しかもこれは現時点での確定数であり、繰り返し述べてきたように、現在、がんが発見されていない子どもからも見つかる可能性があるので、424倍以上という必要があるでしょう。ちなみに100万人に2人とした場合は、半分ですから212倍以上です。
ともあれここでは、19万3千に中、確定18人、疑い25人、良性1人という発表の仕方が、誠実なものとは言えないという点を指摘しておきたいと思います。まだ二次検査が半分しかすんでいないことを明示すべきなのです。
資料にはこのことが並べられているので、ウソの発表とは言えないわけですが、これでは意図的にミスリーディングを誘うようなものです。

こうした現実に対してどうするか。すでに(730)で述べたように、僕は免疫力を上げて、がんを抑え込んでいくべく、みんなで努力することが大切だと思います。
もちろん食事療法は当事者や近親者が担うものですが、けして個人任せにせずに社会的ムーブメントを作る必要があります。
同時に、これまでも各地で行っている保養キャンプの実施、あるいは可能な限りの避難の促進も重要です。
放射性ヨウ素の半減期は短いですからすでに被曝は終わってしまっています。だとするならば、被曝した体に可能な限り、ストレスの追加を防ぎ、免疫力を上げることで、がんを抑え込んでいくことが大事なのです。
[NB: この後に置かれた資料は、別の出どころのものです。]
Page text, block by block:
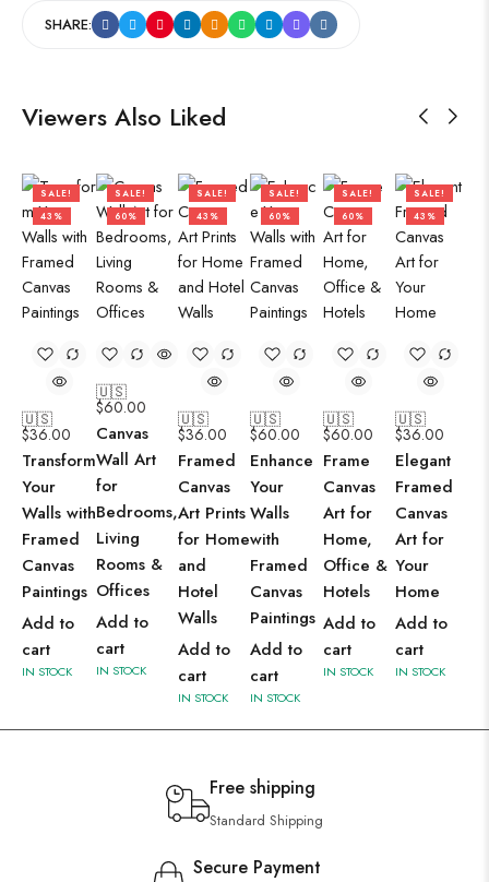
SHARE:
Viewers Also Liked
SALE!
43%
🇺🇸
$36.00
Transform
Your
Walls with
Framed
Canvas
Paintings
Add to
cart
IN STOCK
SALE!
60%
🇺🇸
$60.00
Canvas
Wall Art
for
Bedrooms,
Living
Rooms &
Offices
Add to
cart
IN STOCK
SALE!
43%
🇺🇸
$36.00
Framed
Canvas
Art Prints
for Home
and
Hotel
Walls
Add to
cart
IN STOCK
SALE!
60%
🇺🇸
$60.00
Enhance
Your
Walls
with
Framed
Canvas
Paintings
Add to
cart
IN STOCK
SALE!
60%
🇺🇸
$60.00
Frame
Canvas
Art for
Home,
Office &
Hotels
Add to
cart
IN STOCK
SALE!
43%
🇺🇸
$36.00
Elegant
Framed
Canvas
Art for
Your
Home
Add to
cart
IN STOCK
Free shipping
Standard Shipping
Secure Payment
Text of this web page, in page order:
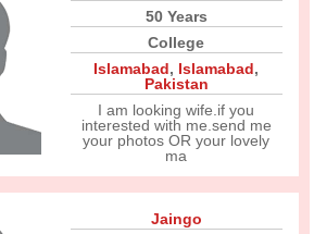
50 Years
College
Islamabad, Islamabad,
Pakistan
I am looking wife.if you
interested with me.send me
your photos OR your lovely
ma
Jaingo
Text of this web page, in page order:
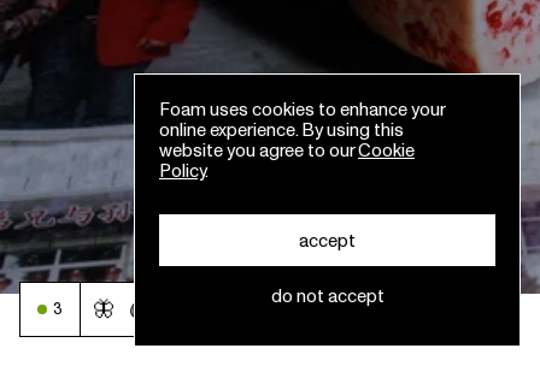
3 🦋 🩸
Foam uses cookies to enhance your
online experience. By using this
website you agree to ourCookie
Policy.
accept
do not accept
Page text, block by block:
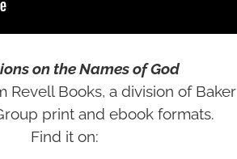
on the Names of God
Revell Books, a division of Baker
print and ebook formats.
Find it on:
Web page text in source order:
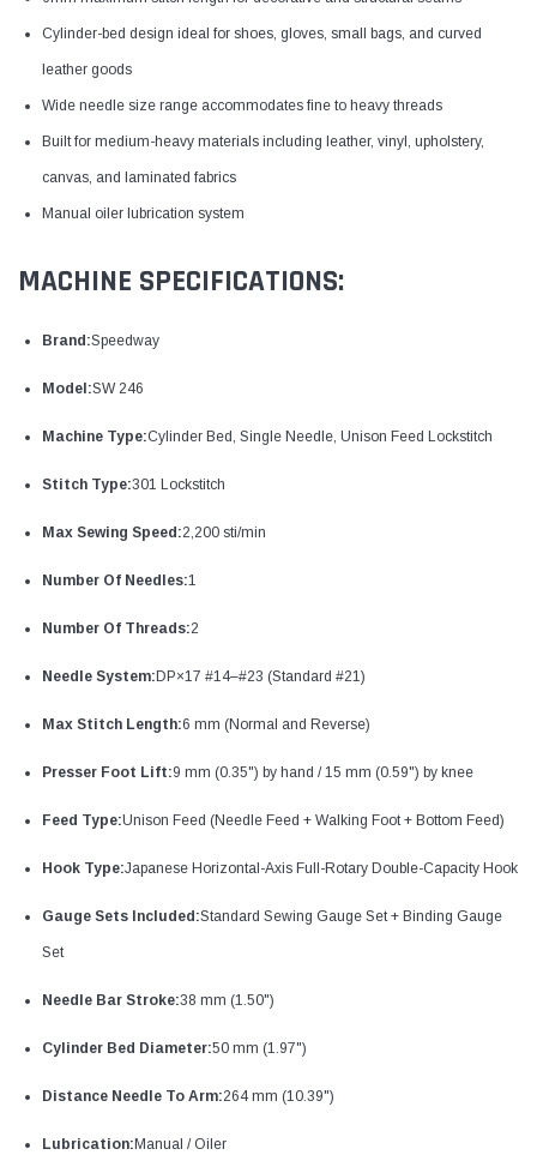
Cylinder-bed design ideal for shoes, gloves, small bags, and curved
leather goods
Wide needle size range accommodates fine to heavy threads
Built for medium-heavy materials including leather, vinyl, upholstery,
canvas, and laminated fabrics
Manual oiler lubrication system
MACHINE SPECIFICATIONS:
Brand:Speedway
Model:SW 246
Machine Type:Cylinder Bed, Single Needle, Unison Feed Lockstitch
Stitch Type:301 Lockstitch
Max Sewing Speed:2,200 sti/min
Number Of Needles:1
Number Of Threads:2
Needle System:DP×17 #14–#23 (Standard #21)
Max Stitch Length:6 mm (Normal and Reverse)
Presser Foot Lift:9 mm (0.35") by hand / 15 mm (0.59") by knee
Feed Type:Unison Feed (Needle Feed + Walking Foot + Bottom Feed)
Hook Type:Japanese Horizontal-Axis Full-Rotary Double-Capacity Hook
Gauge Sets Included:Standard Sewing Gauge Set + Binding Gauge
Set
Needle Bar Stroke:38 mm (1.50")
Cylinder Bed Diameter:50 mm (1.97")
Distance Needle To Arm:264 mm (10.39")
Lubrication:Manual / Oiler
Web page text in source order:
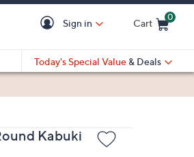
Sign in Cart
0
Today's Special Value & Deals
Kabuki
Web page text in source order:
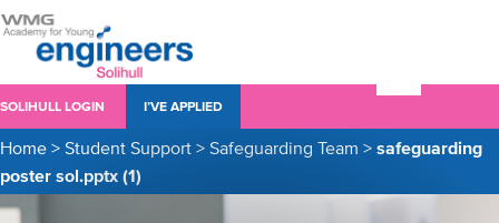
SOLIHULL LOGIN I’VE APPLIED
Home > Student Support > Safeguarding Team > safeguarding
poster sol.pptx (1)
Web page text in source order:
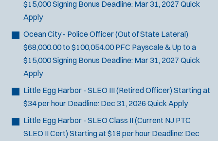
$15,000 Signing Bonus Deadline: Mar 31, 2027 Quick
Apply
Ocean City - Police Officer (Out of State Lateral)
$68,000.00 to $100,054.00 PFC Payscale & Up to a
$15,000 Signing Bonus Deadline: Mar 31, 2027 Quick
Apply
Little Egg Harbor - SLEO III (Retired Officer) Starting at
$34 per hour Deadline: Dec 31, 2026 Quick Apply
Little Egg Harbor - SLEO Class II (Current NJ PTC
SLEO II Cert) Starting at $18 per hour Deadline: Dec
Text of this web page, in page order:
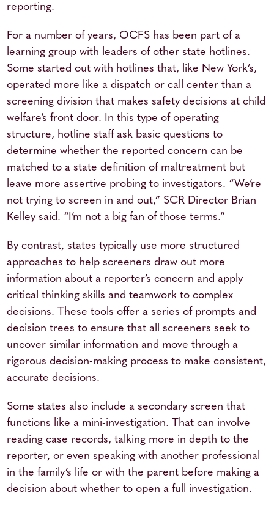
reporting.
For a number of years, OCFS has been part of a
learning group with leaders of other state hotlines.
Some started out with hotlines that, like New York’s,
operated more like a dispatch or call center than a
screening division that makes safety decisions at child
welfare’s front door. In this type of operating
structure, hotline staff ask basic questions to
determine whether the reported concern can be
matched to a state definition of maltreatment but
leave more assertive probing to investigators. “We’re
not trying to screen in and out,” SCR Director Brian
Kelley said. “I’m not a big fan of those terms.”
By contrast, states typically use more structured
approaches to help screeners draw out more
information about a reporter’s concern and apply
critical thinking skills and teamwork to complex
decisions. These tools offer a series of prompts and
decision trees to ensure that all screeners seek to
uncover similar information and move through a
rigorous decision-making process to make consistent,
accurate decisions.
Some states also include a secondary screen that
functions like a mini-investigation. That can involve
reading case records, talking more in depth to the
reporter, or even speaking with another professional
in the family’s life or with the parent before making a
decision about whether to open a full investigation.
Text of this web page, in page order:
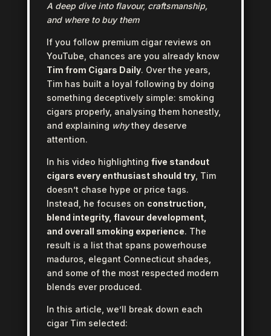
A deep dive into flavour, craftsmanship,
and where to buy them
If you follow premium cigar reviews on
YouTube, chances are you already know
Tim from Cigars Daily. Over the years,
Tim has built a loyal following by doing
something deceptively simple: smoking
cigars properly, analysing them honestly,
and explaining whythey deserve
attention.
In his video highlighting five standout
cigars every enthusiast should try, Tim
doesn’t chase hype or price tags.
Instead, he focuses on construction,
blend integrity, flavour development,
and overall smoking experience. The
result is a list that spans powerhouse
maduros, elegant Connecticut shades,
and some of the most respected modern
blends ever produced.
In this article, we’ll break down each
cigar Tim selected:
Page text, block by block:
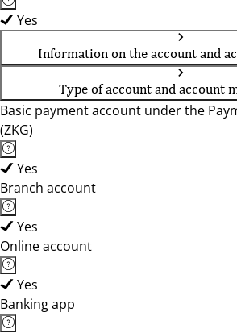
Yes
Information on the account and
Type of account and account
Basic payment account under the
(ZKG)
Yes
Branch account
Yes
Online account
Yes
Banking app
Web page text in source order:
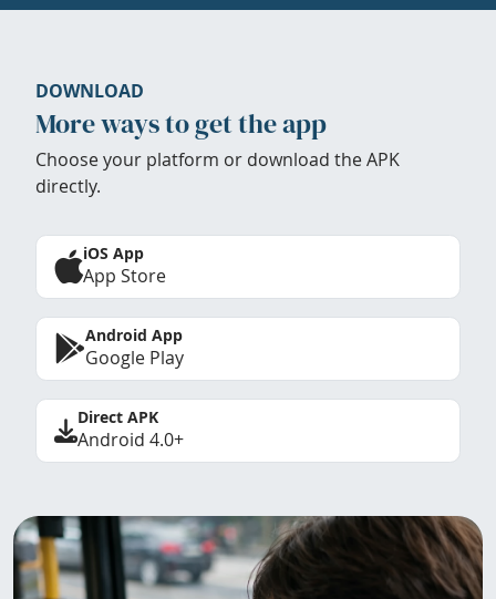
DOWNLOAD
More ways to get the app
Choose your platform or download the APK
directly.
iOS App
App Store
Android App
Google Play
Direct APK
Android 4.0+
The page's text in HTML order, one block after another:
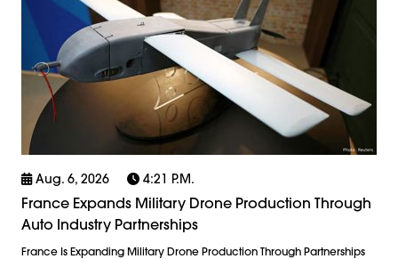
Aug. 6, 2026 4:21 P.m.
France Expands Military Drone Production Through
Auto Industry Partnerships
France Is Expanding Military Drone Production Through Partnerships
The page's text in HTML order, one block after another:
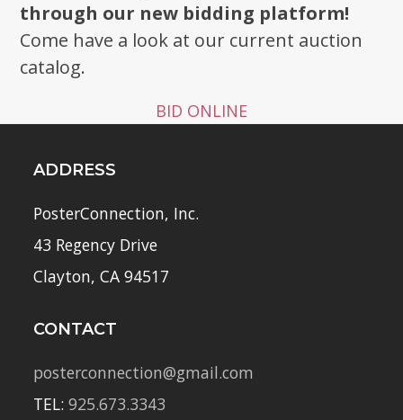
through our new bidding platform!
Come have a look at our current auction
catalog.
BID ONLINE
ADDRESS
PosterConnection, Inc.
43 Regency Drive
Clayton, CA 94517
CONTACT
posterconnection@gmail.com
TEL:925.673.3343
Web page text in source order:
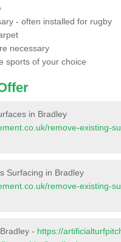
- often installed for rugby
necessary
sports of your choice
in Bradley
remove-existing-
Surfacing in Bradley
remove-existing-
- https://

そのために良いものを食べる必要がある。いいところにいって、いい空気を吸う必要がある。そして何よりもいい人たちに囲まれて、自分は大切な存在なんだ、大切にされているんだという思いで胸を膨らませてあげる必要がある。
現時点ではA判定であろうと今後、がんが発症する可能性を否定しきれないのであれば、発症数を可能な限り抑え込む努力を私たちの手で積み上げようではありませんか。
そのために決意を作るために、腹を決めるために、現時点で国際水準の200倍から400倍とも推定しうる発症数を、ありのままに見据えることが必要だと思います。

この点を踏まえて、甲状腺問題のウオッチを継続します。